Prompt: Starting at the line below holding "BMC Cardiovascular Disorders" and stopping at the line holding "of Springer Nature.", print every line exactly, both ends included, and leave the rest out.

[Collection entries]
────────────────────────────────────────

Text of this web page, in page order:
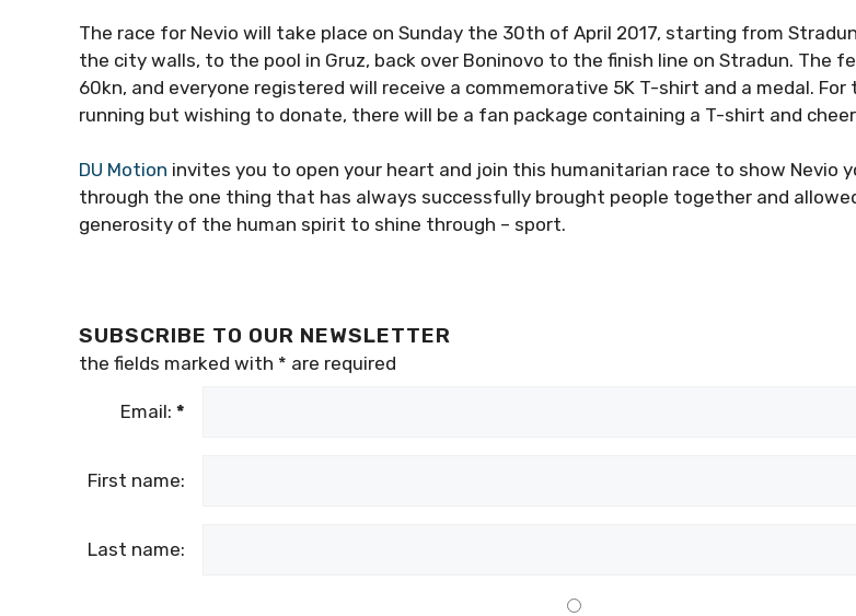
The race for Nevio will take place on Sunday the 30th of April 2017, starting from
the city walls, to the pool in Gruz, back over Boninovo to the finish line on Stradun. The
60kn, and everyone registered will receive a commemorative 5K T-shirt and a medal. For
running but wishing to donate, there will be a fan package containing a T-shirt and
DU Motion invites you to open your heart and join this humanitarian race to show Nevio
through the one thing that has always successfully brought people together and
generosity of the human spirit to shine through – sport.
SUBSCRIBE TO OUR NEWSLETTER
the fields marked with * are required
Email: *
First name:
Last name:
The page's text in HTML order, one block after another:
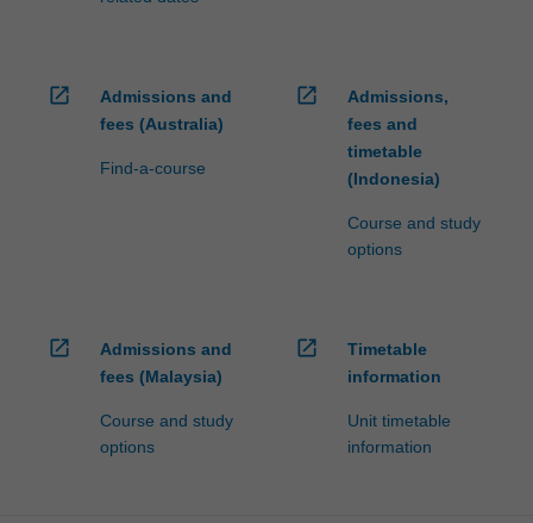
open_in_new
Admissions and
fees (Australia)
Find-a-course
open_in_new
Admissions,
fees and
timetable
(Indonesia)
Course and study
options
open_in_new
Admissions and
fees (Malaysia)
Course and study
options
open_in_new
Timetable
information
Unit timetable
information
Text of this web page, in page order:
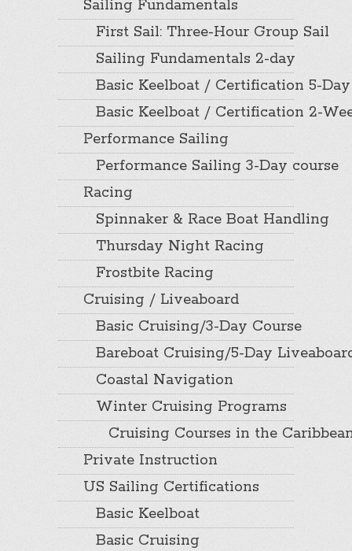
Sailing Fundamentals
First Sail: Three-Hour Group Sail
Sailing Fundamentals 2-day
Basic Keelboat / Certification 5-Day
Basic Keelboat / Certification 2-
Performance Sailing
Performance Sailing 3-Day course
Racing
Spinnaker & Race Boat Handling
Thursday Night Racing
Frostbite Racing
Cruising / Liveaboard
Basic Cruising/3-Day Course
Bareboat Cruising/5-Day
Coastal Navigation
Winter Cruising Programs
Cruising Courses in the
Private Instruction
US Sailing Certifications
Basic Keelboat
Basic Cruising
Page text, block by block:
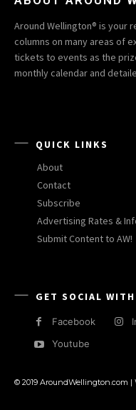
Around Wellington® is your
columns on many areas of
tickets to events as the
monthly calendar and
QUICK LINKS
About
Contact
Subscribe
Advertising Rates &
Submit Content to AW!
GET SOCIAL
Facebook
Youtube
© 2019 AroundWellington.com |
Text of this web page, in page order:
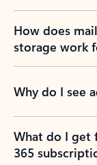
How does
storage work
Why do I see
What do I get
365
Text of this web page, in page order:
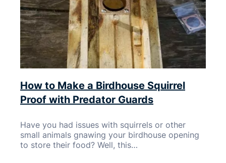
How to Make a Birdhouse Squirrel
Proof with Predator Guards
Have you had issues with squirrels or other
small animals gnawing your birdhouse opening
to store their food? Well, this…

────────────────────────────────────────

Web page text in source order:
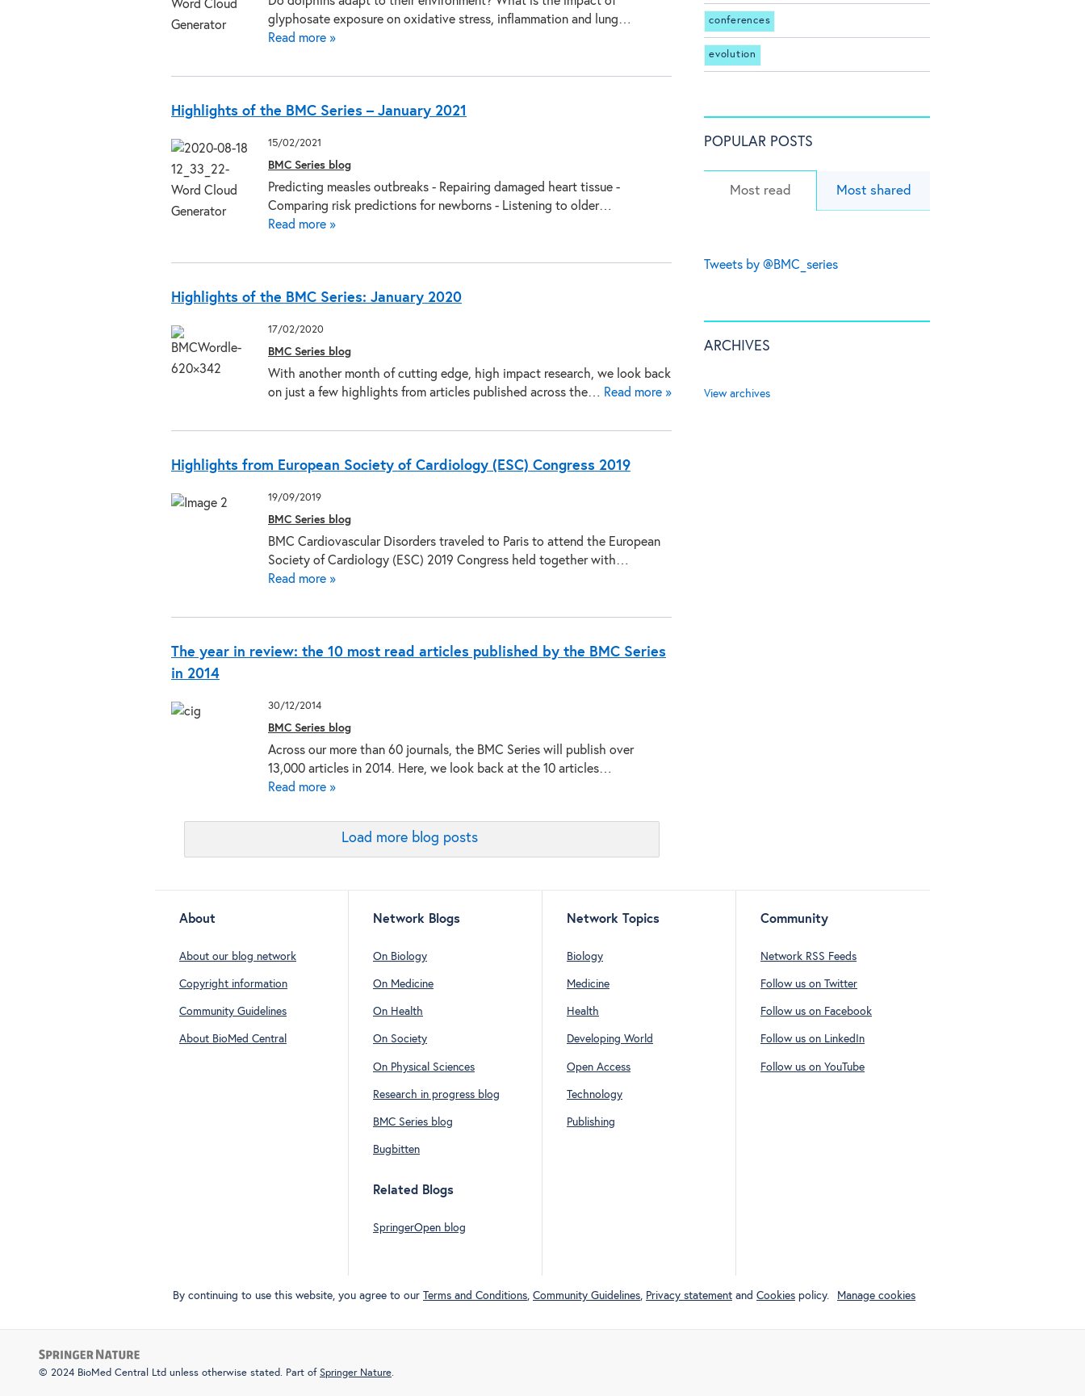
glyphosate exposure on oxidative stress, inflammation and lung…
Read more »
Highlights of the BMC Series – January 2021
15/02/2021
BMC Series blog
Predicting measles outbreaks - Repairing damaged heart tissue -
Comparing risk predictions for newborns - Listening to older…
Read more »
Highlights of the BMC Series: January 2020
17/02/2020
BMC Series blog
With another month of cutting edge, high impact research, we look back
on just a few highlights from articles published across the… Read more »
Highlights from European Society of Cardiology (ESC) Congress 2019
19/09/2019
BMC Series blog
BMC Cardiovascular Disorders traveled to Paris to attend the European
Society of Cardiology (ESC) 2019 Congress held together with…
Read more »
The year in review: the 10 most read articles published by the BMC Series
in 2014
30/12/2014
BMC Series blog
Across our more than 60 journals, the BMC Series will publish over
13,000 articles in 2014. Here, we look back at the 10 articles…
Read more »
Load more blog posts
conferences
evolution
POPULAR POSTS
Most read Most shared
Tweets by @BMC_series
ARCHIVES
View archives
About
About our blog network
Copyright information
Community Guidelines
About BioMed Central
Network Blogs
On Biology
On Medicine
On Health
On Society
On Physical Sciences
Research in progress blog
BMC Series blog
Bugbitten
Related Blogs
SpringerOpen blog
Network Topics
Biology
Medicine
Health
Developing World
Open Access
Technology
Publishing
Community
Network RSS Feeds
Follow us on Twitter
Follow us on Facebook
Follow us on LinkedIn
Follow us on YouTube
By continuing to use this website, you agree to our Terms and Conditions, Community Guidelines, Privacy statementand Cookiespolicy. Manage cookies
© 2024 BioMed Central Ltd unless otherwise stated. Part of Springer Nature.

────────────────────────────────────────

Task result:
BMC Cardiovascular Disorders traveled to Paris to attend the European
Society of Cardiology (ESC) 2019 Congress held together with…
Read more »
The year in review: the 10 most read articles published by the BMC Series
in 2014
30/12/2014
BMC Series blog
Across our more than 60 journals, the BMC Series will publish over
13,000 articles in 2014. Here, we look back at the 10 articles…
Read more »
Load more blog posts
conferences
evolution
POPULAR POSTS
Most read Most shared
Tweets by @BMC_series
ARCHIVES
View archives
About
About our blog network
Copyright information
Community Guidelines
About BioMed Central
Network Blogs
On Biology
On Medicine
On Health
On Society
On Physical Sciences
Research in progress blog
BMC Series blog
Bugbitten
Related Blogs
SpringerOpen blog
Network Topics
Biology
Medicine
Health
Developing World
Open Access
Technology
Publishing
Community
Network RSS Feeds
Follow us on Twitter
Follow us on Facebook
Follow us on LinkedIn
Follow us on YouTube
By continuing to use this website, you agree to our Terms and Conditions, Community Guidelines, Privacy statementand Cookiespolicy. Manage cookies
© 2024 BioMed Central Ltd unless otherwise stated. Part of Springer Nature.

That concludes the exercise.